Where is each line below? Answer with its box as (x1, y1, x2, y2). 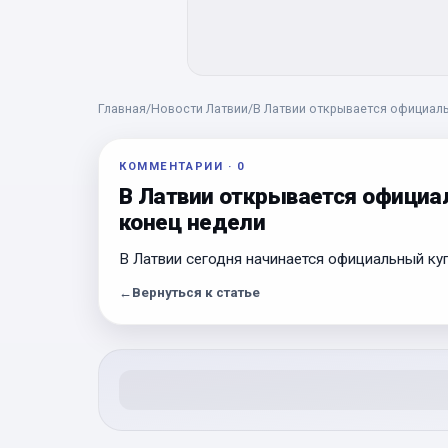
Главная (98, 101, 146, 116)
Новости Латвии (151, 101, 248, 116)
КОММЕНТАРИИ (119, 160, 224, 173)
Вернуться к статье (132, 285, 260, 300)
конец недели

□ □ □ □ □ □ □

[Exercise] The records above are to be repeated exactly, with the pictures left out.

[Solution for this exercise]
Where is each line below? Answer with its box as (x1, y1, x2, y2). 
Главная (98, 101, 146, 116)
Новости Латвии (151, 101, 248, 116)
КОММЕНТАРИИ (119, 160, 224, 173)
Вернуться к статье (132, 285, 260, 300)
конец недели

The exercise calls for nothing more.